Update Prometheus configuration
Add the new alerting rules file to Prometheus configuration and restart the service.
rule_files:
- "/etc/prometheus/rules/varnish.yml"
sudo systemctl restart prometheus
sudo systemctl status prometheus
Configure advanced dashboard panels
Create additional monitoring panels for thread usage, object lifetime, and purge operations.
{
"panels": [
{
"id": 5,
"title": "Thread Pool Usage",
"type": "timeseries",
"targets": [
{
"expr": "varnish_main_threads",
"refId": "A",
"legendFormat": "Active Threads"
},
{
"expr": "varnish_main_thread_queue_len",
"refId": "B",
"legendFormat": "Queued Requests"
}
],
"gridPos": {"h": 6, "w": 8, "x": 0, "y": 12}
},
{
"id": 6,
"title": "Object Lifecycle",
"type": "timeseries",
"targets": [
{
"expr": "rate(varnish_main_n_object[5m])",
"refId": "A",
"legendFormat": "Objects Created"
},
{
"expr": "rate(varnish_main_n_objecthead[5m])",
"refId": "B",
"legendFormat": "Object Headers"
}
],
"gridPos": {"h": 6, "w": 8, "x": 8, "y": 12}
},
{
"id": 7,
"title": "Purge Operations",
"type": "timeseries",
"targets": [
{
"expr": "rate(varnish_main_n_purge[5m])",
"refId": "A",
"legendFormat": "Purges per second"
},
{
"expr": "rate(varnish_main_n_purge_obj[5m])",
"refId": "B",
"legendFormat": "Objects purged"
}
],
"gridPos": {"h": 6, "w": 8, "x": 16, "y": 12}
}
]
}
Set up Grafana notifications
Configure notification channels for critical Varnish alerts to integrate with your existing monitoring workflow.
curl -X POST \
http://admin:admin@localhost:3000/api/alert-notifications \
-H 'Content-Type: application/json' \
-d '{
"name": "varnish-alerts",
"type": "webhook",
"settings": {
"url": "https://hooks.slack.com/services/YOUR/SLACK/WEBHOOK",
"httpMethod": "POST"
}
}'
Verify your setup
Test that all components are working together and collecting metrics properly.

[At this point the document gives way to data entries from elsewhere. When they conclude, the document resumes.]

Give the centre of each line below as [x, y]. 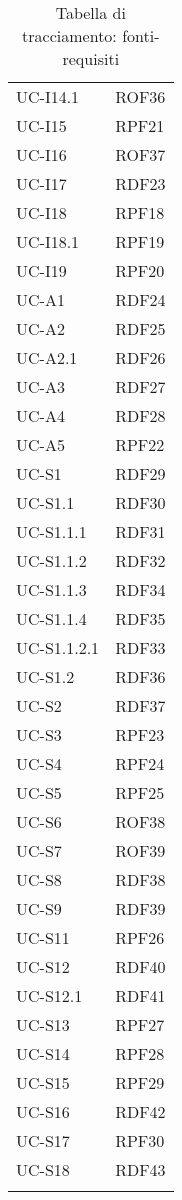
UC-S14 [43, 1053]
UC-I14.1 [48, 96]
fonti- [141, 35]
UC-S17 [43, 1140]
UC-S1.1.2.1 [58, 647]
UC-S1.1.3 [51, 589]
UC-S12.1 [49, 995]
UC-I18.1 [48, 241]
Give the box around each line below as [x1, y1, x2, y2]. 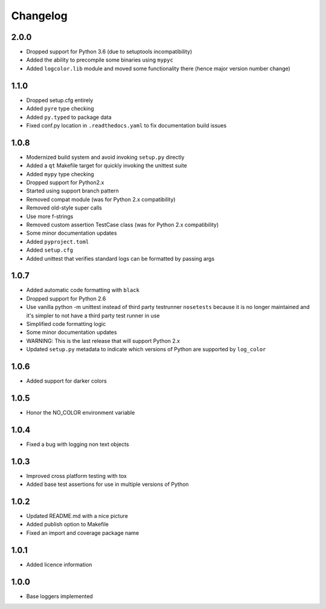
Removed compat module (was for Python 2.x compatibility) [26, 196, 176, 203]
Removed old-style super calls [26, 204, 102, 211]
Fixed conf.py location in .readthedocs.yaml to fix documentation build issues [26, 121, 227, 129]
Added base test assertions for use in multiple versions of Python [26, 480, 190, 488]
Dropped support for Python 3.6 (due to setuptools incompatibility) [26, 48, 193, 56]
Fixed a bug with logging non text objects [26, 441, 129, 448]
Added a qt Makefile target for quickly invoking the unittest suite [26, 162, 187, 169]
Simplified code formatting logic [26, 320, 106, 327]
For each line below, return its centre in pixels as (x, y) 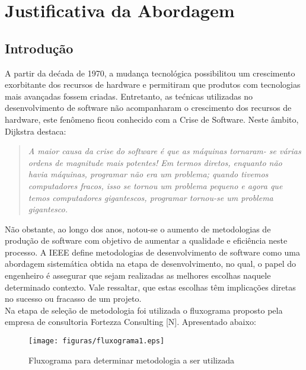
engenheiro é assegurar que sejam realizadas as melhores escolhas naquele (138, 275)
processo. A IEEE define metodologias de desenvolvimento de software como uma (152, 252)
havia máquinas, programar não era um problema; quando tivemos (148, 174)
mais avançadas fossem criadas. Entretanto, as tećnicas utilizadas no (129, 96)
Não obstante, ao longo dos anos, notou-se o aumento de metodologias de (138, 229)
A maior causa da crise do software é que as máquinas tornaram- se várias (165, 151)
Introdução (39, 48)
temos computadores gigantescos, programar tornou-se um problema (151, 197)

# Check exporter is running and serving metrics
sudo systemctl status varnish-exporter
curl -s http://localhost:9131/metrics | grep -E "varnish_main_(cache_hit|cache_miss|client_req)"

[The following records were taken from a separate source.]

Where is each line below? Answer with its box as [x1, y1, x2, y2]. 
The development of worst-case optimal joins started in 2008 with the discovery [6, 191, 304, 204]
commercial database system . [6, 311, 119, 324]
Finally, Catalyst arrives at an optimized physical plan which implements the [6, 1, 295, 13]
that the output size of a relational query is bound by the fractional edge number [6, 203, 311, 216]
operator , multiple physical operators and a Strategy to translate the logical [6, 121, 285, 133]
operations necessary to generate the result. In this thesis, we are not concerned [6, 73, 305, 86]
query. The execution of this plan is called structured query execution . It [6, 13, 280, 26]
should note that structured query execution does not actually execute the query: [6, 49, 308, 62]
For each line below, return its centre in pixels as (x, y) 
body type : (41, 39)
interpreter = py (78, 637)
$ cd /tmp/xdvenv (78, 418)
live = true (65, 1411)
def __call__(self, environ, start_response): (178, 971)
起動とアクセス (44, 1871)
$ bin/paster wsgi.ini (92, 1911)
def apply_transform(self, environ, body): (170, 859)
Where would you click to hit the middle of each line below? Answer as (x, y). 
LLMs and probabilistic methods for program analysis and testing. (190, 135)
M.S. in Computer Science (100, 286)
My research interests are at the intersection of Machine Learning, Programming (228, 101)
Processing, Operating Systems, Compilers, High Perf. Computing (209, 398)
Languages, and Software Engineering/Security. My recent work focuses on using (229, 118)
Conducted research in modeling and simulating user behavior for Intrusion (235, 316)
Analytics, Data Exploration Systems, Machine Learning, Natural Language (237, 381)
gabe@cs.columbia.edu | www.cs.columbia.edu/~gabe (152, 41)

Verify Prometheus is scraping Varnish metrics
curl -s http://localhost:9090/api/v1/query?query=up{job="varnish"}
Test that dashboards show data
curl -s http://admin:admin@localhost:3000/api/search?query=varnish
Generate some cache activity to see metrics
varnishtest -v /usr/share/doc/varnish/examples/test01.vtc
Check alert rules are loaded
curl -s http://localhost:9090/api/v1/rules | jq '.data.groups[] | select(.name=="varnish_alerts")'
Common issues
| Symptom | Cause | Fix |
|---|---|---|
| Exporter returns "permission denied" | User not in varnish group | sudo usermod -a -G varnish varnish-exporter |
| No metrics in Prometheus | Firewall blocking scrape | Check firewall rules and Prometheus config |
| Dashboard shows "No data" | Wrong metric names or time range | Verify metric names with curl localhost:9131/metrics |
| Alerts not firing | Rules syntax error or thresholds too high | promtool check rules /etc/prometheus/rules/varnish.yml |
| High memory usage alerts | Varnish cache size misconfigured | Adjust malloc size in varnish systemd config |
Next steps
- Set up Prometheus and Grafana monitoring stack with Docker Compose for a complete monitoring solution
- Install and configure Varnish Cache 7 with NGINX backend to optimize your web acceleration setup
- Configure Varnish cache warming strategies to improve cache hit rates
- Set up Varnish cluster with load balancing for high availability deployments
- Configure advanced alerting rules for comprehensive Varnish performance monitoring
Running this in production?
Automated install script
Run this to automate the entire setup
#!/usr/bin/env bash
set -euo pipefail
# Colors for output
RED='\033[0;31m'
GREEN='\033[0;32m'
YELLOW='\033[1;33m'
NC='\033[0m'
# Configuration
EXPORTER_VERSION="1.6.1"
EXPORTER_URL="https://github.com/jonnenauha/prometheus_varnish_exporter/releases/download/${EXPORTER_VERSION}/prometheus_varnish_exporter-${EXPORTER_VERSION}.linux-amd64.tar.gz"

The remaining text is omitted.